## Work item:
Down to the last line, print the data that follows exactly, without its pictures.

## Records to process:

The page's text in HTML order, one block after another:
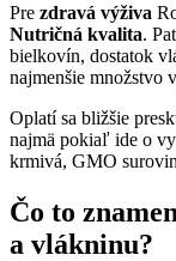
Pre zdravá výživa
Nutričná kvalita.
bielkovín, dostatok
najmenšie množstvo
Oplatí sa bližšie
najmä pokiaľ ide o
krmivá, GMO
Čo to
a vlákninu?
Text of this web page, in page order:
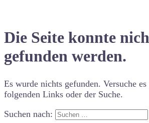
Die Seite konnte
gefunden werden.
Es wurde nichts gefunden. Versuche
folgenden Links oder der Suche.
Suchen nach:
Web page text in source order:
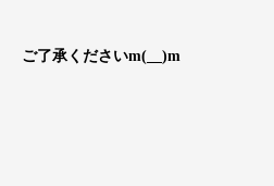
ご了承くださいm(__)m
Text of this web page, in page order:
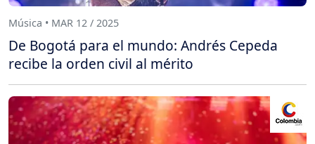
Música • MAR 12 / 2025
De Bogotá para el mundo: Andrés Cepeda
recibe la orden civil al mérito
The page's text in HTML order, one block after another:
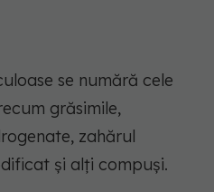
se numără cele
grăsimile,
zahărul
și alți compuși.
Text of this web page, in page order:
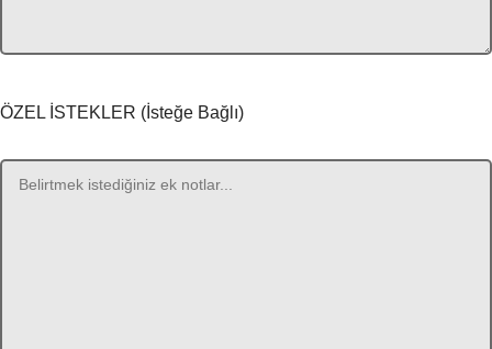
ÖZEL İSTEKLER (İsteğe Bağlı)
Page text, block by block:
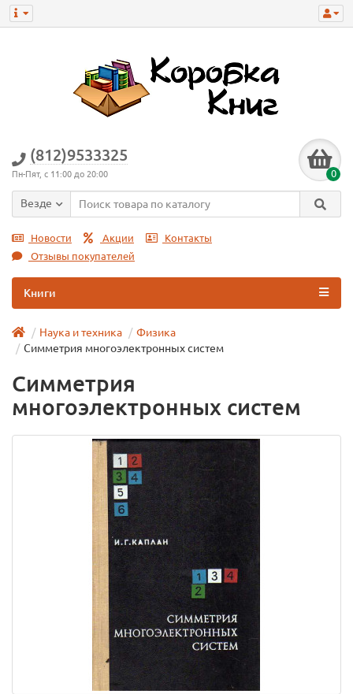
(812)9533325
Пн-Пят, с 11:00 до 20:00 0
Везде
Новости Акции
Контакты
Отзывы покупателей
Книги
Наука и техника
Физика
Симметрия многоэлектронных систем
Симметрия
многоэлектронных систем
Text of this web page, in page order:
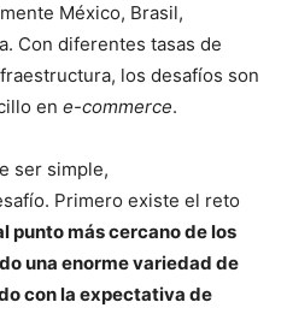
México, Brasil,
Con diferentes tasas de
los desafíos son
en e-commerce.
ser simple,
Primero existe el reto
punto más cercano de los
una enorme variedad de
con la expectativa de
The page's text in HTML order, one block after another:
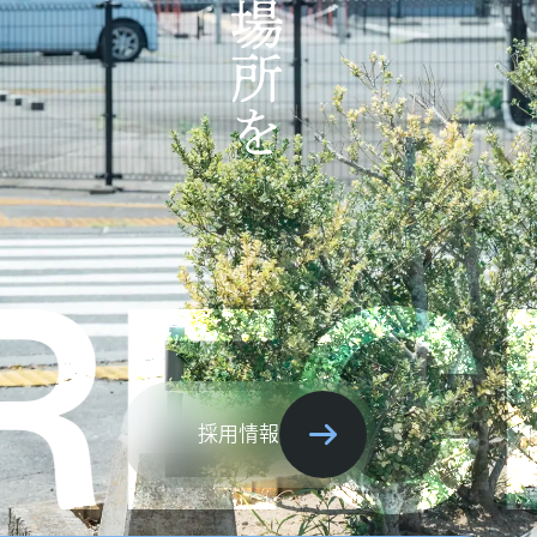
採用情報
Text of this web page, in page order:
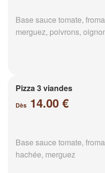
Base sauce tomate,
merguez, poivrons,
Pizza 3 viandes
Dès 14.00 €
Base sauce tomate,
hachée, merguez
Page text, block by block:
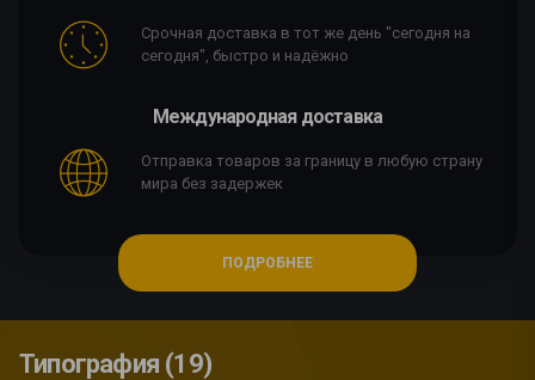
Срочная доставка в тот же день "сегодня на
сегодня", быстро и надёжно
Международная доставка
Отправка товаров за границу в любую страну
мира без задержек
ПОДРОБНЕЕ
Типография (19)

## Solution for this problem:
The page's text in HTML order, one block after another:
Pre zdravá výživa
Nutričná kvalita.
bielkovín, dostatok
najmenšie množstvo
Oplatí sa bližšie
najmä pokiaľ ide o
krmivá, GMO
Čo to
a vlákninu?
Text of this web page, in page order:
Die Seite konnte
gefunden werden.
Es wurde nichts gefunden. Versuche
folgenden Links oder der Suche.
Suchen nach:
Web page text in source order:
ご了承くださいm(__)m
Text of this web page, in page order:
Música • MAR 12 / 2025
De Bogotá para el mundo: Andrés Cepeda
recibe la orden civil al mérito
The page's text in HTML order, one block after another:
se numără cele
grăsimile,
zahărul
și alți compuși.
Text of this web page, in page order:
ÖZEL İSTEKLER (İsteğe Bağlı)
Page text, block by block:
(812)9533325
Пн-Пят, с 11:00 до 20:00 0
Везде
Новости Акции
Контакты
Отзывы покупателей
Книги
Наука и техника
Физика
Симметрия многоэлектронных систем
Симметрия
многоэлектронных систем
Text of this web page, in page order:
México, Brasil,
Con diferentes tasas de
los desafíos son
en e-commerce.
ser simple,
Primero existe el reto
punto más cercano de los
una enorme variedad de
con la expectativa de
The page's text in HTML order, one block after another:
採用情報
Text of this web page, in page order:
Base sauce tomate,
merguez, poivrons,
Pizza 3 viandes
Dès 14.00 €
Base sauce tomate,
hachée, merguez
Page text, block by block:
Срочная доставка в тот же день "сегодня на
сегодня", быстро и надёжно
Международная доставка
Отправка товаров за границу в любую страну
мира без задержек
ПОДРОБНЕЕ
Типография (19)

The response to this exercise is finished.